_Problem description_
The data below should be restated word for word, with every picture omitted.

[Stored dataset items]
━━━━━━
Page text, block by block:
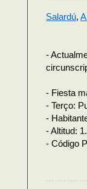
Salardú,
-
- Fiesta
- Terço:
-
- Altitud:
- Código
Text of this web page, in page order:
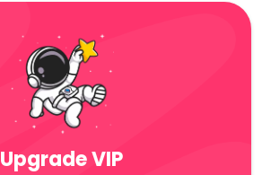
Upgrade VIP
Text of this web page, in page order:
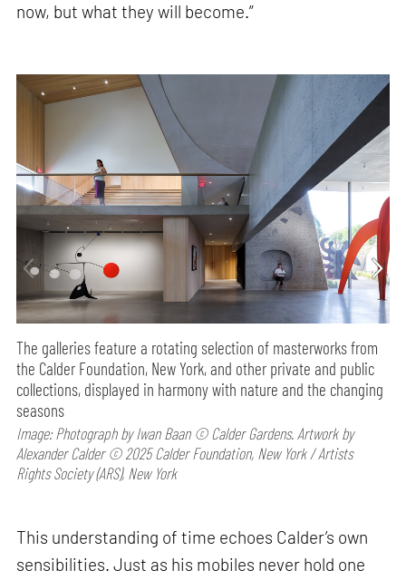
now, but what they will become.”
The galleries feature a rotating selection of masterworks from
the Calder Foundation, New York, and other private and public
collections, displayed in harmony with nature and the changing
seasons
Image: Photograph by Iwan Baan © Calder Gardens. Artwork by
Alexander Calder © 2025 Calder Foundation, New York / Artists
Rights Society (ARS), New York
This understanding of time echoes Calder’s own
sensibilities. Just as his mobiles never hold one
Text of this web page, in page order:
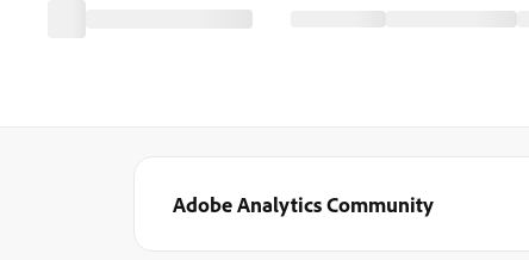
Adobe Analytics Community
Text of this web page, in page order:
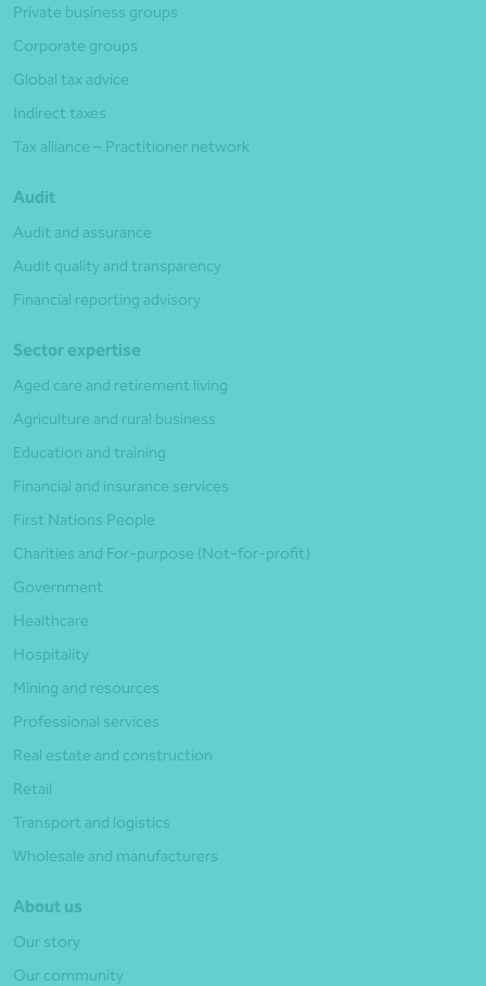
Private business groups
Corporate groups
Global tax advice
Indirect taxes
Tax alliance – Practitioner network
Audit
Audit and assurance
Audit quality and transparency
Financial reporting advisory
Sector expertise
Aged care and retirement living
Agriculture and rural business
Education and training
Financial and insurance services
First Nations People
Charities and For-purpose (Not-for-profit)
Government
Healthcare
Hospitality
Mining and resources
Professional services
Real estate and construction
Retail
Transport and logistics
Wholesale and manufacturers
About us
Our story
Our community
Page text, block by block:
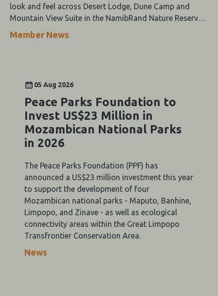
look and feel across Desert Lodge, Dune Camp and
Mountain View Suite in the NamibRand Nature Reserve,
guided by a simple compass: Of the Earth.
Member News
05 Aug 2026
Peace Parks Foundation to
Invest US$23 Million in
Mozambican National Parks
in 2026
The Peace Parks Foundation (PPF) has
announced a US$23 million investment this year
to support the development of four
Mozambican national parks - Maputo, Banhine,
Limpopo, and Zinave - as well as ecological
connectivity areas within the Great Limpopo
Transfrontier Conservation Area.
News
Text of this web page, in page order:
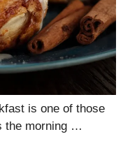
is one of those
the morning …
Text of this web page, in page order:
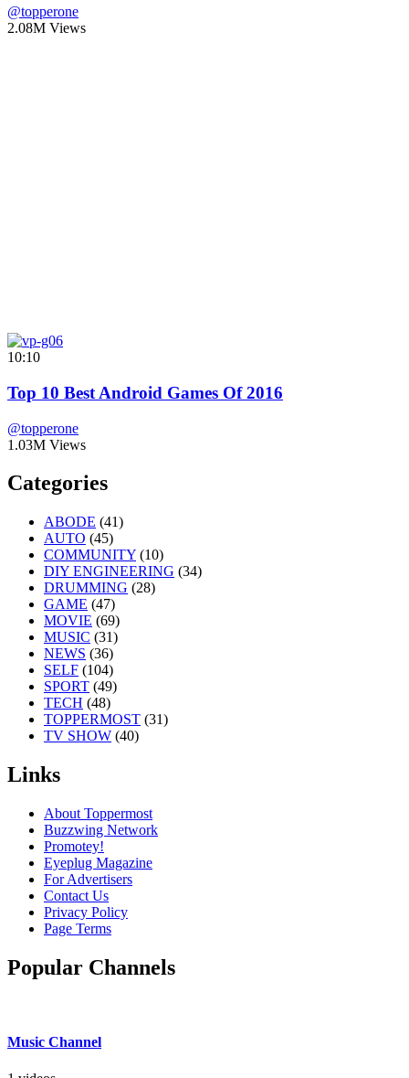
@topperone
2.08M Views
10:10
Top 10 Best Android Games Of 2016
@topperone
1.03M Views
Categories
ABODE (41)
AUTO (45)
COMMUNITY (10)
DIY ENGINEERING (34)
DRUMMING (28)
GAME (47)
MOVIE (69)
MUSIC (31)
NEWS (36)
SELF (104)
SPORT (49)
TECH (48)
TOPPERMOST (31)
TV SHOW (40)
Links
About Toppermost
Buzzwing Network
Promotey!
Eyeplug Magazine
For Advertisers
Contact Us
Privacy Policy
Page Terms
Popular Channels
Music Channel
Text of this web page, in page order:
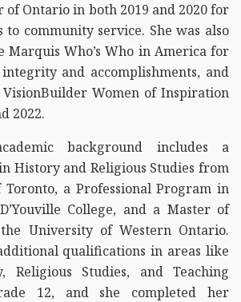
━━━━━━
_Exercise solution_
Page text, block by block:
Salardú,
-
- Fiesta
- Terço:
-
- Altitud:
- Código
Text of this web page, in page order:
Upgrade VIP
Text of this web page, in page order:
now, but what they will become.”
The galleries feature a rotating selection of masterworks from
the Calder Foundation, New York, and other private and public
collections, displayed in harmony with nature and the changing
seasons
Image: Photograph by Iwan Baan © Calder Gardens. Artwork by
Alexander Calder © 2025 Calder Foundation, New York / Artists
Rights Society (ARS), New York
This understanding of time echoes Calder’s own
sensibilities. Just as his mobiles never hold one
Text of this web page, in page order:
Adobe Analytics Community
Text of this web page, in page order:
Private business groups
Corporate groups
Global tax advice
Indirect taxes
Tax alliance – Practitioner network
Audit
Audit and assurance
Audit quality and transparency
Financial reporting advisory
Sector expertise
Aged care and retirement living
Agriculture and rural business
Education and training
Financial and insurance services
First Nations People
Charities and For-purpose (Not-for-profit)
Government
Healthcare
Hospitality
Mining and resources
Professional services
Real estate and construction
Retail
Transport and logistics
Wholesale and manufacturers
About us
Our story
Our community
Page text, block by block:
look and feel across Desert Lodge, Dune Camp and
Mountain View Suite in the NamibRand Nature Reserve,
guided by a simple compass: Of the Earth.
Member News
05 Aug 2026
Peace Parks Foundation to
Invest US$23 Million in
Mozambican National Parks
in 2026
The Peace Parks Foundation (PPF) has
announced a US$23 million investment this year
to support the development of four
Mozambican national parks - Maputo, Banhine,
Limpopo, and Zinave - as well as ecological
connectivity areas within the Great Limpopo
Transfrontier Conservation Area.
News
Text of this web page, in page order:
is one of those
the morning …
Text of this web page, in page order:
@topperone
2.08M Views
10:10
Top 10 Best Android Games Of 2016
@topperone
1.03M Views
Categories
ABODE (41)
AUTO (45)
COMMUNITY (10)
DIY ENGINEERING (34)
DRUMMING (28)
GAME (47)
MOVIE (69)
MUSIC (31)
NEWS (36)
SELF (104)
SPORT (49)
TECH (48)
TOPPERMOST (31)
TV SHOW (40)
Links
About Toppermost
Buzzwing Network
Promotey!
Eyeplug Magazine
For Advertisers
Contact Us
Privacy Policy
Page Terms
Popular Channels
Music Channel
Text of this web page, in page order:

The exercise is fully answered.